INPUT FOR THIS TASK: Begin

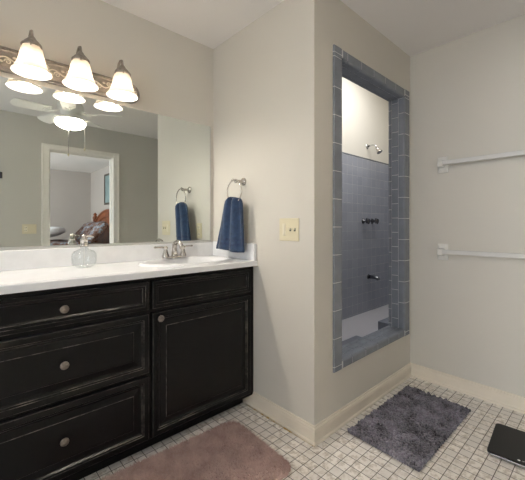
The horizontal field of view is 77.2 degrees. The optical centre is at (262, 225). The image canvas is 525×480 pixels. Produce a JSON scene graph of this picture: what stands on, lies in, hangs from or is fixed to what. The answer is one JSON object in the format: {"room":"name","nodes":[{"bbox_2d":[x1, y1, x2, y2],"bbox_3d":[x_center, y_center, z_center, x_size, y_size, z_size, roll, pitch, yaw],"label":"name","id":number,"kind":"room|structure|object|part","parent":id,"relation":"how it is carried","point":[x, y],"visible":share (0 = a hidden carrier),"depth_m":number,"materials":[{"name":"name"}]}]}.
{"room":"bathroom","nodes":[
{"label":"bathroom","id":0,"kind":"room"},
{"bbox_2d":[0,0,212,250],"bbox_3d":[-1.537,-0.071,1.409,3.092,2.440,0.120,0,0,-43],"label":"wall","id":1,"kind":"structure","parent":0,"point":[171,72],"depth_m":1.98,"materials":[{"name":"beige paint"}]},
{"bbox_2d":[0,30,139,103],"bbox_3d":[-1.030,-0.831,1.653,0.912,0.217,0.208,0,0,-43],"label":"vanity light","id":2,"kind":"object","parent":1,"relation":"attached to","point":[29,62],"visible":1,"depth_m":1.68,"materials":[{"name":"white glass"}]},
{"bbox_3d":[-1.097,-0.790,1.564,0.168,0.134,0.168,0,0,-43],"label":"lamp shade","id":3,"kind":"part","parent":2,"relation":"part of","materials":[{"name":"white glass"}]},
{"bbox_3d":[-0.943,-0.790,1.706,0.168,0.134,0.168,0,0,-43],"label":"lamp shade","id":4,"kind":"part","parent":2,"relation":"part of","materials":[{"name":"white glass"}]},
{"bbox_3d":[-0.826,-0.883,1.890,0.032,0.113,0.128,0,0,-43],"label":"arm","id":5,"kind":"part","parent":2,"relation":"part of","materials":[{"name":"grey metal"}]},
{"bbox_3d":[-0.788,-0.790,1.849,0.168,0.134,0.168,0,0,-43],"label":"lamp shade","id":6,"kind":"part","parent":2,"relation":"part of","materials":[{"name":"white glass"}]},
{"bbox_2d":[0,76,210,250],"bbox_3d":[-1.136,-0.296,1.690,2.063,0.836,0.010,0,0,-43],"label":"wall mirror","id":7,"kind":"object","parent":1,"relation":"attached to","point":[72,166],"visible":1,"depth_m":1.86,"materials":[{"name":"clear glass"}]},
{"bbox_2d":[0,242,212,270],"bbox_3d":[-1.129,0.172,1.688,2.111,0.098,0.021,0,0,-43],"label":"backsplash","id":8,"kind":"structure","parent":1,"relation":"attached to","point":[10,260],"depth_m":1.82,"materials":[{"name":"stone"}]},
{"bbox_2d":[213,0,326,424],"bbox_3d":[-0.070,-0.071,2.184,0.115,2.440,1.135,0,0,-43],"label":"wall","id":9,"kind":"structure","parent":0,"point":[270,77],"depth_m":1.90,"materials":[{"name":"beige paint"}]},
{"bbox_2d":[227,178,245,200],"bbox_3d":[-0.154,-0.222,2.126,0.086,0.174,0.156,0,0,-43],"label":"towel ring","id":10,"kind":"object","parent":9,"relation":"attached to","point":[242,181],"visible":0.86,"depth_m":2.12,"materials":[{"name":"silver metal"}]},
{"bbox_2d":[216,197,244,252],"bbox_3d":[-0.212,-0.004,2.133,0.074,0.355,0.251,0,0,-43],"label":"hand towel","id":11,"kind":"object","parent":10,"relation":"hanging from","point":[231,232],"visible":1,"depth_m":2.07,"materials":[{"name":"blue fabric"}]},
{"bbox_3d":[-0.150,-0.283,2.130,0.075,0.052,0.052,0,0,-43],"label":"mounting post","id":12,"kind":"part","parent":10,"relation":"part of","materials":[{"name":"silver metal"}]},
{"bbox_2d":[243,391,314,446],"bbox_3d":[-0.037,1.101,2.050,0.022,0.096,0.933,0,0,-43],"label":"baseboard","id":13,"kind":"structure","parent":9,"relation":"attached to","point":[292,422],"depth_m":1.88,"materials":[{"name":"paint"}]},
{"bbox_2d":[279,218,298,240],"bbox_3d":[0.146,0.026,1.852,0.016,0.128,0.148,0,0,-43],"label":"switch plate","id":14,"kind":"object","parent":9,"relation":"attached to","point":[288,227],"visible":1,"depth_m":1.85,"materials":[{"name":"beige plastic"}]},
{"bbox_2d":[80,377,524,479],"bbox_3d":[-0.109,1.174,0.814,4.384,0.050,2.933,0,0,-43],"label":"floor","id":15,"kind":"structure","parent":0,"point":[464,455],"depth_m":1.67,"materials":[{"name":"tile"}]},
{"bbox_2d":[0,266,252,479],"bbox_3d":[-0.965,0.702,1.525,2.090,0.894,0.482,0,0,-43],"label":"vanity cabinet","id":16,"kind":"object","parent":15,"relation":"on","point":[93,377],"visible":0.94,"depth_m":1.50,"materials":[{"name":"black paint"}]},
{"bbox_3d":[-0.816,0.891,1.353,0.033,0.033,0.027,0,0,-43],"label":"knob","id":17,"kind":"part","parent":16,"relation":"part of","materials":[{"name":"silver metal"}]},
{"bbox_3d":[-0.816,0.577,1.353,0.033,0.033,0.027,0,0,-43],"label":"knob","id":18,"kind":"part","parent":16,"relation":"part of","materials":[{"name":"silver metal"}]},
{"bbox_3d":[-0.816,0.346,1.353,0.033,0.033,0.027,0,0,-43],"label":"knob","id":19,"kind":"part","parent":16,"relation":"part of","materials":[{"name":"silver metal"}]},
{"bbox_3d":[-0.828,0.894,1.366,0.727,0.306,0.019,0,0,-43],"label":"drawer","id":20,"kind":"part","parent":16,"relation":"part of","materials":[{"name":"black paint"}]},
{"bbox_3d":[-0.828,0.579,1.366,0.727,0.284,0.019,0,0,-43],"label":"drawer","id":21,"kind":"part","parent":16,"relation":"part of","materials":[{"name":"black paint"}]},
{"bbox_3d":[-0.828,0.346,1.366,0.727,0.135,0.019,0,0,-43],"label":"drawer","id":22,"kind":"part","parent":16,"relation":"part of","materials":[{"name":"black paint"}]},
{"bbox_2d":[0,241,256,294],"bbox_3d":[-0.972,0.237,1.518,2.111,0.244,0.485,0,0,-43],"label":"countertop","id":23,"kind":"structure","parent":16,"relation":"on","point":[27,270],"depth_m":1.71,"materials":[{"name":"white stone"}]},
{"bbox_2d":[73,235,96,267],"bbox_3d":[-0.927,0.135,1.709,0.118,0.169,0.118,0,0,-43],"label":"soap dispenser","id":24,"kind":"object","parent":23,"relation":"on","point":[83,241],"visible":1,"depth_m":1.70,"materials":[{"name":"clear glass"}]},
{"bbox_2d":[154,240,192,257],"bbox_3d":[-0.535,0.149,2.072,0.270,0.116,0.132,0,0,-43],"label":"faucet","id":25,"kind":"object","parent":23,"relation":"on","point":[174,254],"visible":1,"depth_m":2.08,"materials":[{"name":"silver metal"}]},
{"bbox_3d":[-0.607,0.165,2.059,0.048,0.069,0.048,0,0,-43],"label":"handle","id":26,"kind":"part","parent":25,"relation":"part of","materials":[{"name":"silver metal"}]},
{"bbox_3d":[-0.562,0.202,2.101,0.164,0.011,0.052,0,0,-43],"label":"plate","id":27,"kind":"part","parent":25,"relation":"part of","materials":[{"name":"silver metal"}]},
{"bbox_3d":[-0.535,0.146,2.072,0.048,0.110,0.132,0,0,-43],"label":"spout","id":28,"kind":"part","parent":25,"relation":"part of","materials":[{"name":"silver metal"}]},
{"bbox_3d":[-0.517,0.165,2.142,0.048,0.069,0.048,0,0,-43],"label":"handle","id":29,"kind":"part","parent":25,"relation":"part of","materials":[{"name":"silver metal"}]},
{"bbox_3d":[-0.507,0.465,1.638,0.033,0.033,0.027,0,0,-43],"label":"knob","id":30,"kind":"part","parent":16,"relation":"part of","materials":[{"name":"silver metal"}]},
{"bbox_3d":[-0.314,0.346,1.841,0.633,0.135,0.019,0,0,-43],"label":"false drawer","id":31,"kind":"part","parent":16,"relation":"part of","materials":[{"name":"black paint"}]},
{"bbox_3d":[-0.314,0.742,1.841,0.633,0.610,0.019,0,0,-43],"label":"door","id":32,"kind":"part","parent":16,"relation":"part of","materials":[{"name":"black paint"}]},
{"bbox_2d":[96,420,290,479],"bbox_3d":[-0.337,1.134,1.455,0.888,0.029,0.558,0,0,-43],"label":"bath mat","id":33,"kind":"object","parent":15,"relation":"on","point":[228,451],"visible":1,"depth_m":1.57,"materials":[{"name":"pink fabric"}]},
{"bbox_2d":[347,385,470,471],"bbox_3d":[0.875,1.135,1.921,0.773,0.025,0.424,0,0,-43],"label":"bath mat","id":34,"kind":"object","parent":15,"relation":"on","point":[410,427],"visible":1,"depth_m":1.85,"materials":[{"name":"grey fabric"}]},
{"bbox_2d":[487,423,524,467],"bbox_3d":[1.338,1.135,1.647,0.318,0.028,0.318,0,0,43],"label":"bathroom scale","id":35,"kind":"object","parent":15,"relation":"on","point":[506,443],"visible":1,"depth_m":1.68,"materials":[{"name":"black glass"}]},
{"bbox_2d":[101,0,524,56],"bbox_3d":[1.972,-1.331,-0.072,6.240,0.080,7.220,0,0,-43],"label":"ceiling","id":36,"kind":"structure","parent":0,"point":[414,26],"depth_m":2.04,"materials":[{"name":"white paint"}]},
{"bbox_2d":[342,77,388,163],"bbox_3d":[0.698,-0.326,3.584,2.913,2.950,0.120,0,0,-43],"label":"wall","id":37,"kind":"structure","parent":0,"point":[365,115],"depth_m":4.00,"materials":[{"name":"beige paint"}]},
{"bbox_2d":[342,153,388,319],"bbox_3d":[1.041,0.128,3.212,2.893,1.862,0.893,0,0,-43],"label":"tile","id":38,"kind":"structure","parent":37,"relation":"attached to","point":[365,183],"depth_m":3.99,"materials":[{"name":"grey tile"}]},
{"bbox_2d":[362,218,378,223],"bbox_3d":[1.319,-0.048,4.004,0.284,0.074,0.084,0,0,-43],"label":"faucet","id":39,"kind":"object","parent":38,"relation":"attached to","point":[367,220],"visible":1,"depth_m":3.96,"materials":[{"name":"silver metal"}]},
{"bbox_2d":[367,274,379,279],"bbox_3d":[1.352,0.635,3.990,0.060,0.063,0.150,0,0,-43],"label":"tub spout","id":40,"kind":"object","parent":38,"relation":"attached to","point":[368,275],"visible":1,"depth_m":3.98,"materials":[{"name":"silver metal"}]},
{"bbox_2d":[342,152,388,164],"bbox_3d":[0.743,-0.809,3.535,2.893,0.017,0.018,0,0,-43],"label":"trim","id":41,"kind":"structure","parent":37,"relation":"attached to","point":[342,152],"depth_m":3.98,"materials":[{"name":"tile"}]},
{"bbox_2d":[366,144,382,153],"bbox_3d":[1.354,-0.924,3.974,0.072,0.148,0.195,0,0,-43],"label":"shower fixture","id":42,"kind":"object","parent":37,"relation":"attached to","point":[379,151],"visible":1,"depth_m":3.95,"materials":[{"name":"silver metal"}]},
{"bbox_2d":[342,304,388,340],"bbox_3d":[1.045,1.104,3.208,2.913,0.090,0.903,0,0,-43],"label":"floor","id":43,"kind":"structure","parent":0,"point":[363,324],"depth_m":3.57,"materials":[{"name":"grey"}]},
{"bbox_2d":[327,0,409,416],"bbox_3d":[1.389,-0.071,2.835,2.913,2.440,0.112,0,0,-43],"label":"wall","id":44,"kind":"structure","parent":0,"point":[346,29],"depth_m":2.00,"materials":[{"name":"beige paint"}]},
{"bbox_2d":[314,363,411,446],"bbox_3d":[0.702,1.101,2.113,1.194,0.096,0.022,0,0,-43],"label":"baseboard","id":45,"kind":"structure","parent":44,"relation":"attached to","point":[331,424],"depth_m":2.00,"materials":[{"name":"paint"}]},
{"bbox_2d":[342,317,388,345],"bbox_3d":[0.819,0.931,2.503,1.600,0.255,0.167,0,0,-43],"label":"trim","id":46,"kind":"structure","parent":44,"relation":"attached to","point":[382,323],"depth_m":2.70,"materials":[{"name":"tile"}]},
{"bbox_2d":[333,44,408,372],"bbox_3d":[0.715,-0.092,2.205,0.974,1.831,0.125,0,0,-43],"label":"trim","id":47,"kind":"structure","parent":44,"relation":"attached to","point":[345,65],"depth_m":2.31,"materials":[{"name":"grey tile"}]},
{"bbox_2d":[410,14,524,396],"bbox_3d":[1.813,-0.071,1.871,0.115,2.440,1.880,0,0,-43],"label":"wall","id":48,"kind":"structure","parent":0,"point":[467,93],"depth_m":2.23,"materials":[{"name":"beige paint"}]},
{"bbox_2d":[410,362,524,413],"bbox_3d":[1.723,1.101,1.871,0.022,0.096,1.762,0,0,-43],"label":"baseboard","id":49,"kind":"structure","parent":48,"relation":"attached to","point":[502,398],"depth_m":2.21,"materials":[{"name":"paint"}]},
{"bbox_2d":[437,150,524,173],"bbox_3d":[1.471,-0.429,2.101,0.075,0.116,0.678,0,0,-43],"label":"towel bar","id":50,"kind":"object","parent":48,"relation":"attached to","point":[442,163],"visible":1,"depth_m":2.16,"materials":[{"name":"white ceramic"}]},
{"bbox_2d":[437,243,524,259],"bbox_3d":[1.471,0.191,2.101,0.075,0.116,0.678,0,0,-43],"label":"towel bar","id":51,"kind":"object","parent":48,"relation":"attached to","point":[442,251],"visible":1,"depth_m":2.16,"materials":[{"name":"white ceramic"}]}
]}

INPUT FOR THIS TASK: End

→ WHAT YOU WILL DO
Go through the listing above and list every line that has the word "plate".

→ ANSWER TO THIS PROBLEM
{"bbox_2d":[279,218,298,240],"bbox_3d":[0.146,0.026,1.852,0.016,0.128,0.148,0,0,-43],"label":"switch plate","id":14,"kind":"object","parent":9,"relation":"attached to","point":[288,227],"visible":1,"depth_m":1.85,"materials":[{"name":"beige plastic"}]},
{"bbox_3d":[-0.562,0.202,2.101,0.164,0.011,0.052,0,0,-43],"label":"plate","id":27,"kind":"part","parent":25,"relation":"part of","materials":[{"name":"silver metal"}]},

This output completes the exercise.